King Street Crawl Madness
By Jacob Pumphrey.
When we landed in Sydney on Saturday afternoon the weather was terrible, cold, windy, sad and grey. Waking up Sunday morning, King Street was a completely different scene. Newtown was dressed in its Sunday best as we walked through those pain in the ass small streets - that I will never for the life of me understand why you would ever own a car if you lived on - and everything was looking pretty quiet.
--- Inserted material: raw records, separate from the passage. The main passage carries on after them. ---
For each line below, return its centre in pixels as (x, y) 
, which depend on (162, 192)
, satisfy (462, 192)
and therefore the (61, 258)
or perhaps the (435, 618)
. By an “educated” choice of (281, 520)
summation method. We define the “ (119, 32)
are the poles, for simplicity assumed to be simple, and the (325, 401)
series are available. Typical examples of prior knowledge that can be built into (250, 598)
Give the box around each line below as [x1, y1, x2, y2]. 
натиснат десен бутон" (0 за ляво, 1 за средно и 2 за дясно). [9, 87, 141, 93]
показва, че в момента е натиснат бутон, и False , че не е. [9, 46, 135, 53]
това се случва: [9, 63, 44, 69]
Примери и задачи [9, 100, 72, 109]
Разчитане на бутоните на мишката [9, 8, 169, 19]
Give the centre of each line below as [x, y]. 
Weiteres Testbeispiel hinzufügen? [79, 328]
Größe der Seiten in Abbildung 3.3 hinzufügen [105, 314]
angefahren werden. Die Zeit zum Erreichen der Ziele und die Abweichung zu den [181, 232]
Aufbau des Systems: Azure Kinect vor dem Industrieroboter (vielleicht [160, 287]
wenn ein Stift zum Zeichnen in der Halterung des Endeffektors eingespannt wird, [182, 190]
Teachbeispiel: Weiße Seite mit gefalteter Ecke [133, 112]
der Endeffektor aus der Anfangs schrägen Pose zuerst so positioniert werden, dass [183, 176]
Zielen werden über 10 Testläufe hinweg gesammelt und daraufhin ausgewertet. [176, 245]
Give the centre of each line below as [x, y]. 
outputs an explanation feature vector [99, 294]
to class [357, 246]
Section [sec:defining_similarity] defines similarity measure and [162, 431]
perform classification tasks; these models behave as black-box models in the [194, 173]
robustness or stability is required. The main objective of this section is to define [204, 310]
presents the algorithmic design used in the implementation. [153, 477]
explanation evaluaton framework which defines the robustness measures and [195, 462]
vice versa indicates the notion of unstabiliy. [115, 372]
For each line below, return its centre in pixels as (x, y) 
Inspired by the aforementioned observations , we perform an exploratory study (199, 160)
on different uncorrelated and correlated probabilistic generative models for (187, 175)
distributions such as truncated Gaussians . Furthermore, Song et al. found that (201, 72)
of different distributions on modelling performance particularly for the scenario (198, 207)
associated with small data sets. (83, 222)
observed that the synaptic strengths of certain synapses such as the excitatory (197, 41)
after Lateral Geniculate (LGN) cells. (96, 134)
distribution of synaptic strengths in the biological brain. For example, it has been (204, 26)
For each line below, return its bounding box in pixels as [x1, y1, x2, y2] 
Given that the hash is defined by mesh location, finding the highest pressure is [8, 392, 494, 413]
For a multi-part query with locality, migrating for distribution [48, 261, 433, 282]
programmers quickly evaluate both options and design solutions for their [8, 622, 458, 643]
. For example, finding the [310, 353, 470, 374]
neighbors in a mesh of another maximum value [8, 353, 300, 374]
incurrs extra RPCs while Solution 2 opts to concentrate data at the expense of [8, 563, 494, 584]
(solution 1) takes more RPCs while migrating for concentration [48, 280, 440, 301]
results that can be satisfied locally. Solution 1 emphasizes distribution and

The quiet did not last long – Pist Idiots rolled into our new shop (spoiler, 212 King Street Newtown will soon be the place to hang) around 11am for soundcheck and immediately what felt like every shop owner’s head snapped around at breakneck speed. Luckily for us a brief chat the day before with the owners (and very dangerously, our new neighbours) of Newtown’s iconic Clem’s Chicken shop – a simple smile, head nod, and a thumbs up later it turns out this was something they were all expecting. Our first ever King Street Crawl Pop-Up show was in full swing by 12:30pm and the punters wasted no time trying to put as sizeable a dent as possible into the free alcohol. After a solid run of crowd favourites, some half rehearsed iconic covers and a narrow brush with the boys in blue, we figured it was time to call it quits as it was clear no run of charming fast talk was going to save us a second time.
With our first (and possibly the first?) event of the day done dusted it was onto the next one. We kicked everyone out the doors and down King Street to Kelly’s. This was my first time in the Irish pub but what seemed like a nice wholesome time escalated very quickly until I was mid-set staring at the back of our singer’s head trying to pinpoint just where the blood was coming from – he was ok, I think, I mean I helped him get ice on it and that generally fixes those things. I don’t know if the guys from Psyched As did it intentionally or completely by accident but it did seem to me that Brad and Millsy had set out to book just about every rowdy band and fan combo they possibly could. As the windows in the venue fogged for the 5th time that day, 100 took to them to tag their name across them and instantly wipe from history the 4 bands before them. The condensation had almost subsided when Shady Nasty kicked off and the venue packed out to the back – with all of the hype around these guys it was clear the inner west might have a new crowd favourite, people scrambled to the tops of tables and chairs to get a better vantage point and the crowd didn’t stop moving for the next half an hour. The completion of this set seemed to mark the culmination of the day and for a few hours following it seemed that almost everybody we knew went their own separate ways, meeting back up just in time to realise that every venue was closed and we should probably accept our fate.
King Street Crawl has definitely earned its title as one of the best free festivals in Sydney and, to be honest, it is well and truly deserved. I can’t really think of too many others in the country, so maybe they can just have that, too? There you have it, “King Street Crawl = best free music festival in the country” – as stated by 1st-time attendee with limited other free festival experience.